Vamos fincar o Mastro no coração de Cabo Verde, porque morreu, aos 98 anos, Francisco Fontes, conhecido por Nhô Mulato. Absortos todos no desenfreio de um crescimento económico e de uma política de circunstância, nem todos fomos – as autoridades, as personalidades e as entidades culturais, por exemplo, lá não estavam – a acompanhar o decano das Bandeiras de Cabo Verde à sua última morada. Mas estavam presentes os populares, em lágrimas e alvíssaras, com tambores e bandeiras sobretudo – kanizados das horas substantivas –, a prestarem homenagem a Nhô Mulato.
Com uma longevidade dedicada à Banderona, manifestação cultural dos devotos a São João Baptista, que se realiza anualmente em Campanas, entre os meses de Janeiro e Fevereiro, Nhô Mulato, fora o Kordidjêro, figura com o supremo poder de orquestrar e de dirigir os 24 dias de festa rixa e desabrida, considerada por muitos como a maior e a mais ancestral de Cabo Verde.
Envolvendo uma estrutura complexa, a Banderona, como todas as Bandeiras da Ilha do Fogo, tem os seus arreias e as suas romarias, umas sagradas, outras profanas, mas todas de profundo sincretismo, onde os populares dão largas aos seus sentimentos de devoção e à memória histórica.

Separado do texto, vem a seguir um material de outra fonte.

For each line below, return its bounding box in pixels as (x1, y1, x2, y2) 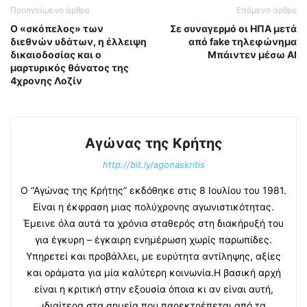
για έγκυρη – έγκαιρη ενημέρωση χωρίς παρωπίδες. (35, 234, 272, 246)
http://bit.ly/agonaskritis (102, 159, 205, 171)
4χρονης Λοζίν (10, 75, 82, 87)
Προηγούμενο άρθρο (10, 5, 90, 16)
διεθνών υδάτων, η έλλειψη (10, 36, 147, 48)
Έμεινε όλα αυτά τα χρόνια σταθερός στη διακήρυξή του (23, 217, 284, 230)
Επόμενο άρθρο (236, 5, 297, 16)
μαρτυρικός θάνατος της (10, 62, 129, 74)
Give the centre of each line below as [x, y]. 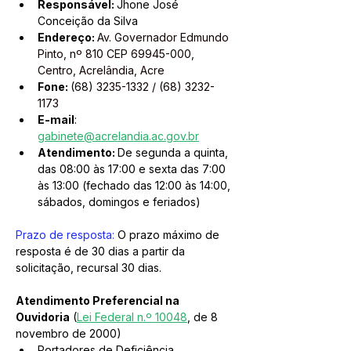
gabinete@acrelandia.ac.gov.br [118, 136]
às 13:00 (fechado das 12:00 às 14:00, [136, 185]
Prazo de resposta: [65, 235]
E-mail [56, 119]
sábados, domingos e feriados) [119, 202]
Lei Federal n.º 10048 [132, 317]
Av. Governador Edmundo [165, 37]
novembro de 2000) [69, 333]
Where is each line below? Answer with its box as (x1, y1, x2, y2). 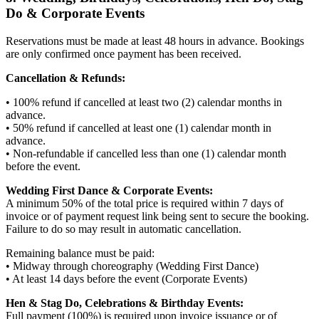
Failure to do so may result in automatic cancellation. (6, 222, 241, 235)
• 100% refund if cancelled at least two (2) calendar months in (6, 95, 282, 108)
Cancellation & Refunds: (6, 71, 125, 84)
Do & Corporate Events (6, 6, 145, 21)
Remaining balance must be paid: (6, 246, 155, 259)
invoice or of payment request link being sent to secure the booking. (6, 209, 309, 222)
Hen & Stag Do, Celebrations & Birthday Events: (6, 296, 244, 309)
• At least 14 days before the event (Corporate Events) (6, 272, 247, 285)

Os juízes, os padrinhos, os tamboreiros, os kanizados, os coladores e as coladeras, as cozinheiras, os ladrões, os escravos, os santos e os demónios, bem como os entes vivos e mortos, todos os imprescindíveis do arquétipo e do conteúdo da sociedade de Campanas, choram a partida de Nhô Mulato e festejam a continuidade da Bandeira de São João Baptista, já que a morte é apenas uma etapa da vida, senão mesmo sua continuidade.
O que envolve a Banderona vem do antanho e tem a ver com a nossa espiritualidade. Não valerá a pena seguirmos a estrada dos novos dias, se deixarmos pela caminhada a nossa alma ancestral e o nosso sentido primordial.
Vamos parar tudo, mas tudo, nessa hora grave e ouçamos a voz dos cantores e o rufar dos tambores (todos os tambores de Cabo Verde afinal). Mulato morreu. Estremeça o mundo, como diz a lenda, à procura dos três meninos e os sons do fim do mundo. Venham chuva, raio e trovão. Venham todos. Hora grave. Di kudi baxon. Vamos fincar o Mastro no coração de Cabo Verde!
2 comentários:
Belo texto, meu irmão. Já tinha saudades. A quem sabe nunca esquece. Volta mais vezes. A tua ausência é crime de lesa cultura!
Abç
ZCunha
Belos poemas e textos por aqui. fiquei cliente.